Work to be completed
Copy the entries that appear below in full, leaving out any picture among them.

== Information provided ==

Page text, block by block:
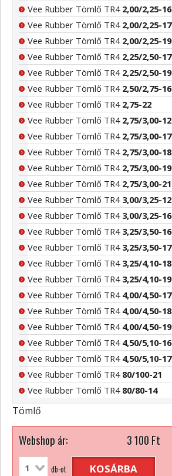
Vee Rubber Tömlő TR4 2,00/2,25-16
Vee Rubber Tömlő TR4 2,00/2,25-17
Vee Rubber Tömlő TR4 2,00/2,25-19
Vee Rubber Tömlő TR4 2,25/2,50-17
Vee Rubber Tömlő TR4 2,25/2,50-19
Vee Rubber Tömlő TR4 2,50/2,75-16
Vee Rubber Tömlő TR4 2,75-22
Vee Rubber Tömlő TR4 2,75/3,00-12
Vee Rubber Tömlő TR4 2,75/3,00-17
Vee Rubber Tömlő TR4 2,75/3,00-18
Vee Rubber Tömlő TR4 2,75/3,00-19
Vee Rubber Tömlő TR4 2,75/3,00-21
Vee Rubber Tömlő TR4 3,00/3,25-12
Vee Rubber Tömlő TR4 3,00/3,25-16
Vee Rubber Tömlő TR4 3,25/3,50-16
Vee Rubber Tömlő TR4 3,25/3,50-17
Vee Rubber Tömlő TR4 3,25/4,10-18
Vee Rubber Tömlő TR4 3,25/4,10-19
Vee Rubber Tömlő TR4 4,00/4,50-17
Vee Rubber Tömlő TR4 4,00/4,50-18
Vee Rubber Tömlő TR4 4,00/4,50-19
Vee Rubber Tömlő TR4 4,50/5,10-16
Vee Rubber Tömlő TR4 4,50/5,10-17
Vee Rubber Tömlő TR4 80/100-21
Vee Rubber Tömlő TR4 80/80-14
Tömlő
Webshop ár: 3 100Ft
db-ot KOSÁRBA
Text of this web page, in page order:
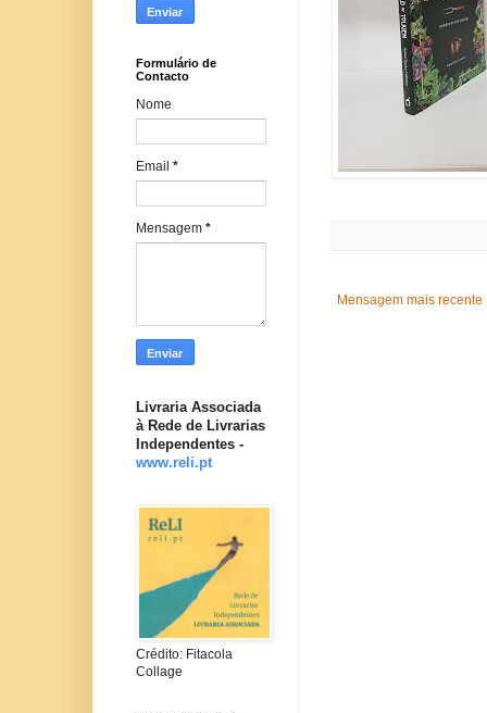
Mensagem mais recente
Formulário de
Contacto
Nome
Email *
Mensagem *
Livraria Associada
à Rede de Livrarias
Independentes -
www.reli.pt
Crédito: Fitacola
Collage
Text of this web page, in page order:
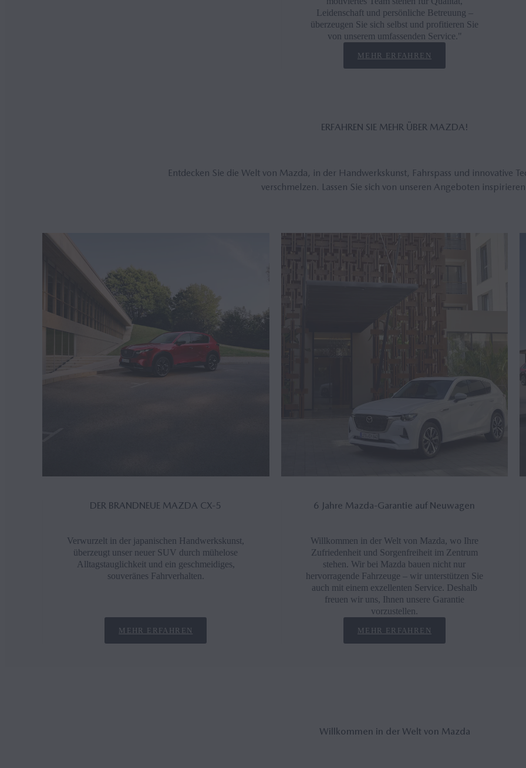
Leidenschaft und persönliche Betreuung –
überzeugen Sie sich selbst und profitieren Sie
von unserem umfassenden Service."
MEHR ERFAHREN
ER­FAH­REN SIE MEHR ÜBER MAZDA!
Entdecken Sie die Welt von Mazda, in der Handwerkskunst, Fahrspass und innovative
verschmelzen. Lassen Sie sich von unseren Angeboten
DER BRANDNEUE MAZDA CX‑5
Verwurzelt in der japanischen Handwerkskunst,
überzeugt unser neuer SUV durch mühelose
Alltagstauglichkeit und ein geschmeidiges,
souveränes Fahrverhalten.
MEHR ERFAHREN
6 Jahre Mazda-Garantie auf Neuwagen
Willkommen in der Welt von Mazda, wo Ihre
Zufriedenheit und Sorgenfreiheit im Zentrum
stehen. Wir bei Mazda bauen nicht nur
hervorragende Fahrzeuge – wir unterstützen Sie
auch mit einem exzellenten Service. Deshalb
freuen wir uns, Ihnen unsere Garantie
vorzustellen.
MEHR ERFAHREN
Will­kom­men in der Welt von Mazda
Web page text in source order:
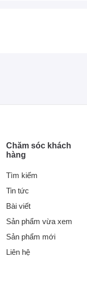
Chăm sóc khách
hàng
Tìm kiếm
Tin tức
Bài viết
Sản phẩm vừa xem
Sản phẩm mới
Liên hệ
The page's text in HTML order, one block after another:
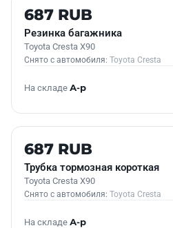
Б/У В НАЛИЧИИ
687 RUB
Резинка багажника
Toyota Cresta X90
Снято с автомобиля: Toyota Cresta
На складе А-р
Б/У В НАЛИЧИИ
687 RUB
Трубка тормозная короткая
Toyota Cresta X90
Снято с автомобиля: Toyota Cresta
На складе А-р
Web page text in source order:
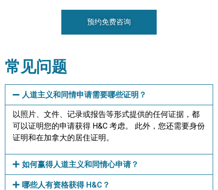
预约免费咨询
常见问题
人道主义和同情申请需要哪些证明？
以照片、文件、记录或报告等形式提供的任何证据，都
可以证明您的申请获得 H&C 考虑。 此外，您还需要身份
证明和在加拿大的居住证明。
如何赢得人道主义和同情心申请？
哪些人有资格获得 H&C？
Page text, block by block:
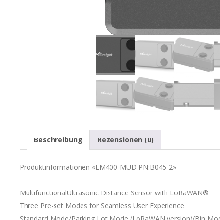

===

Your solution
Page text, block by block:
Vee Rubber Tömlő TR4 2,00/2,25-16
Vee Rubber Tömlő TR4 2,00/2,25-17
Vee Rubber Tömlő TR4 2,00/2,25-19
Vee Rubber Tömlő TR4 2,25/2,50-17
Vee Rubber Tömlő TR4 2,25/2,50-19
Vee Rubber Tömlő TR4 2,50/2,75-16
Vee Rubber Tömlő TR4 2,75-22
Vee Rubber Tömlő TR4 2,75/3,00-12
Vee Rubber Tömlő TR4 2,75/3,00-17
Vee Rubber Tömlő TR4 2,75/3,00-18
Vee Rubber Tömlő TR4 2,75/3,00-19
Vee Rubber Tömlő TR4 2,75/3,00-21
Vee Rubber Tömlő TR4 3,00/3,25-12
Vee Rubber Tömlő TR4 3,00/3,25-16
Vee Rubber Tömlő TR4 3,25/3,50-16
Vee Rubber Tömlő TR4 3,25/3,50-17
Vee Rubber Tömlő TR4 3,25/4,10-18
Vee Rubber Tömlő TR4 3,25/4,10-19
Vee Rubber Tömlő TR4 4,00/4,50-17
Vee Rubber Tömlő TR4 4,00/4,50-18
Vee Rubber Tömlő TR4 4,00/4,50-19
Vee Rubber Tömlő TR4 4,50/5,10-16
Vee Rubber Tömlő TR4 4,50/5,10-17
Vee Rubber Tömlő TR4 80/100-21
Vee Rubber Tömlő TR4 80/80-14
Tömlő
Webshop ár: 3 100Ft
db-ot KOSÁRBA
Text of this web page, in page order:
Mensagem mais recente
Formulário de
Contacto
Nome
Email *
Mensagem *
Livraria Associada
à Rede de Livrarias
Independentes -
www.reli.pt
Crédito: Fitacola
Collage
Text of this web page, in page order:
Leidenschaft und persönliche Betreuung –
überzeugen Sie sich selbst und profitieren Sie
von unserem umfassenden Service."
MEHR ERFAHREN
ER­FAH­REN SIE MEHR ÜBER MAZDA!
Entdecken Sie die Welt von Mazda, in der Handwerkskunst, Fahrspass und innovative
verschmelzen. Lassen Sie sich von unseren Angeboten
DER BRANDNEUE MAZDA CX‑5
Verwurzelt in der japanischen Handwerkskunst,
überzeugt unser neuer SUV durch mühelose
Alltagstauglichkeit und ein geschmeidiges,
souveränes Fahrverhalten.
MEHR ERFAHREN
6 Jahre Mazda-Garantie auf Neuwagen
Willkommen in der Welt von Mazda, wo Ihre
Zufriedenheit und Sorgenfreiheit im Zentrum
stehen. Wir bei Mazda bauen nicht nur
hervorragende Fahrzeuge – wir unterstützen Sie
auch mit einem exzellenten Service. Deshalb
freuen wir uns, Ihnen unsere Garantie
vorzustellen.
MEHR ERFAHREN
Will­kom­men in der Welt von Mazda
Web page text in source order:
Chăm sóc khách
hàng
Tìm kiếm
Tin tức
Bài viết
Sản phẩm vừa xem
Sản phẩm mới
Liên hệ
The page's text in HTML order, one block after another:
Б/У В НАЛИЧИИ
687 RUB
Резинка багажника
Toyota Cresta X90
Снято с автомобиля: Toyota Cresta
На складе А-р
Б/У В НАЛИЧИИ
687 RUB
Трубка тормозная короткая
Toyota Cresta X90
Снято с автомобиля: Toyota Cresta
На складе А-р
Web page text in source order:
预约免费咨询
常见问题
人道主义和同情申请需要哪些证明？
以照片、文件、记录或报告等形式提供的任何证据，都
可以证明您的申请获得 H&C 考虑。 此外，您还需要身份
证明和在加拿大的居住证明。
如何赢得人道主义和同情心申请？
哪些人有资格获得 H&C？
Page text, block by block:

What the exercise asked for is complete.